King Stingray singles chronology
| "Down Under (Under One Sun)" (2022) | "Lookin' Out" (2023) | "Through the Trees" (2024) |

Music video
- "Lookin' Out" on YouTube

= Lookin' Out =

2023 single by King Stingray

"Lookin' Out" is a song by Australian rock group King Stingray, which was released on 26 June 2023. It is the lead single for the band's second studio album, For the Dreams (2024).

The song is inspired by the group's experience reflecting on the beauty of nature and the feeling of being awestruck at the magnificence of Mother Earth.

In a statement, guitarist Roy Kellaway said "We have no idea what our future holds, but if we can find a way to work together we’ll be on the right track. We are a band from a small place and we’re singing about big things."

At the 2023 ARIA Music Awards, the song's video was nominated for Best Video.

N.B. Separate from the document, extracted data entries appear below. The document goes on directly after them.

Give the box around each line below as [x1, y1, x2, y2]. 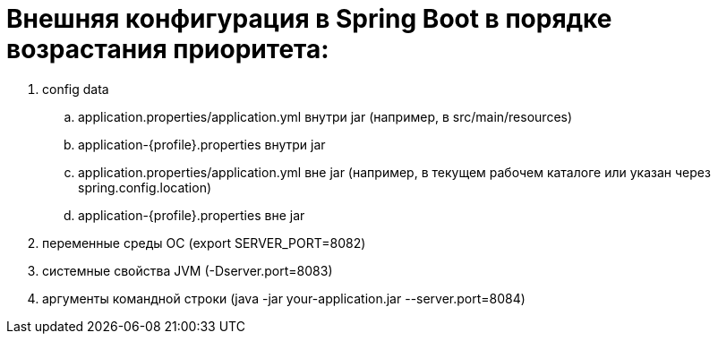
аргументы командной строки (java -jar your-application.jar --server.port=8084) [42, 290, 526, 306]
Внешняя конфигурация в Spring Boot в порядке [6, 4, 612, 34]
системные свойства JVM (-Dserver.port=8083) [42, 262, 333, 278]
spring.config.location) [78, 179, 212, 195]
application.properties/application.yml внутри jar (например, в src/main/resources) [78, 108, 573, 124]
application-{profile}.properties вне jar [78, 207, 305, 223]
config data [42, 81, 109, 97]
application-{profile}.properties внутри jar [78, 136, 326, 152]
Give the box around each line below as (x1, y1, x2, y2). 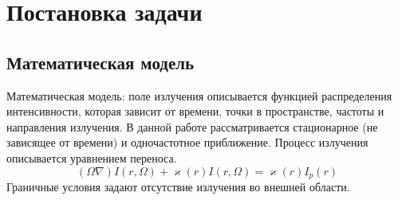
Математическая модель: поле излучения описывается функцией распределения (6, 87, 392, 104)
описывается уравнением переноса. (6, 149, 177, 166)
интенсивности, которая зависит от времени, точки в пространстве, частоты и (6, 103, 384, 120)
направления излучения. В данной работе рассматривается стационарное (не (6, 118, 378, 135)
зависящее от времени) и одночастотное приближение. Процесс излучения (6, 134, 368, 151)
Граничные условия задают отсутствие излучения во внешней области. (6, 178, 350, 194)
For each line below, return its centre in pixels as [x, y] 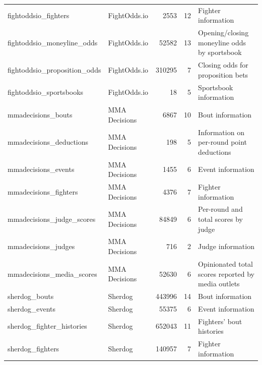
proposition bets [223, 74]
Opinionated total [226, 263]
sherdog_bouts [31, 296]
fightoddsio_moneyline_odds [53, 42]
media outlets [219, 284]
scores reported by [226, 273]
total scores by [220, 219]
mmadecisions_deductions [48, 142]
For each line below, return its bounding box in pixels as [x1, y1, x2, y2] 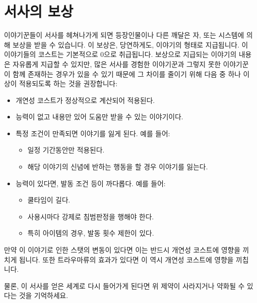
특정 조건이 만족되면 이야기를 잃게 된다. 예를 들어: [15, 128, 170, 138]
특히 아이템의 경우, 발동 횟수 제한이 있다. [27, 228, 154, 238]
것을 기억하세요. [19, 290, 68, 301]
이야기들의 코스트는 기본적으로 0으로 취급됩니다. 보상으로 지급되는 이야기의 [4, 49, 237, 59]
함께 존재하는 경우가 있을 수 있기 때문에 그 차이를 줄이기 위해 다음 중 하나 [12, 68, 241, 79]
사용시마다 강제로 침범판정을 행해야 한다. [27, 211, 154, 221]
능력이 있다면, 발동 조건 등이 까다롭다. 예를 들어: [15, 178, 166, 188]
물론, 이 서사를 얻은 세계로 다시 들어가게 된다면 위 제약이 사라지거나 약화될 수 [4, 280, 245, 291]
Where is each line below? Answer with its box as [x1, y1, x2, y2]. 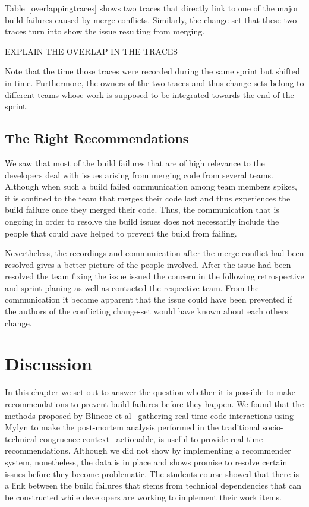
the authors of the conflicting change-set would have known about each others [5, 305, 289, 317]
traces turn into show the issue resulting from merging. [5, 25, 205, 37]
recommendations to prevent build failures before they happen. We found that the [5, 397, 304, 410]
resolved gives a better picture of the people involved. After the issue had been [5, 258, 291, 270]
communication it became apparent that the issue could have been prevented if [5, 293, 292, 306]
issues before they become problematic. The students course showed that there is [5, 467, 299, 480]
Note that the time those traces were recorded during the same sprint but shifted [5, 65, 300, 77]
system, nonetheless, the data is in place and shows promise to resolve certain [5, 455, 288, 468]
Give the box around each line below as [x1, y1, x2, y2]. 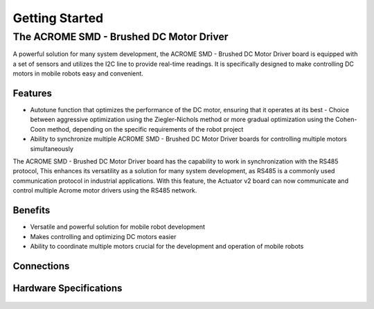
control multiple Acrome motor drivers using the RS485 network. [12, 186, 197, 195]
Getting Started [12, 10, 104, 26]
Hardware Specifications [12, 282, 123, 294]
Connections [12, 260, 70, 272]
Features [12, 87, 52, 99]
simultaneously [30, 144, 74, 152]
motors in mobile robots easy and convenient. [12, 69, 143, 78]
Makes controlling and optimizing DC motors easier [30, 232, 177, 240]
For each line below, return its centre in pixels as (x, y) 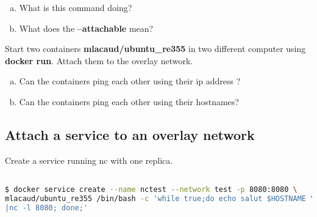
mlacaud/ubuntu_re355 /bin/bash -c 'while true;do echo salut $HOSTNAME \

At the APRA Music Awards of 2024, the song was shortlisted for Song of the Year and was nominated for Most Performed Rock Work.

==Music video==
The Sam Brumby directed video was released on 26 June 2023. It featured animations by Reid McManus and additional footage by Matt McLean. The video shows some behind-the-scenes footage from recent tours, and shots of the band's hometown of Yirrkala in East Arnhem Region.

==Reception==
Jules LeFevre from Music Feeds said "The new cut is classic King Stingray: a propulsive, chugging bite of lo-fi rock. " Conor Lochrie from Rolling Stone Australia said "'Lookin' Out' beautifully builds on the sterling showing from King Stingray on their 2022 debut album, a record that led Rolling Stone AU/NZ to hail them as 'one of the most exciting rock bands to emerge from this country in a generation'."

Mary Varvaris from The Music said "Utilising the didgeridoo alongside guitars and drums, 'Lookin' Out' is Yolŋu surf rock at its finest."

Zoë Radas wrote in Stack magazine "It's a thumping, classic rock gem, with a gorgeous video that incorporates tour footage from the band's mammoth last 12 months, along with imagery from the Great Barrier Reef, and King Stingray's own hometown of Yirrkala. An absolute stunner from the boys who just keep lifting the bar."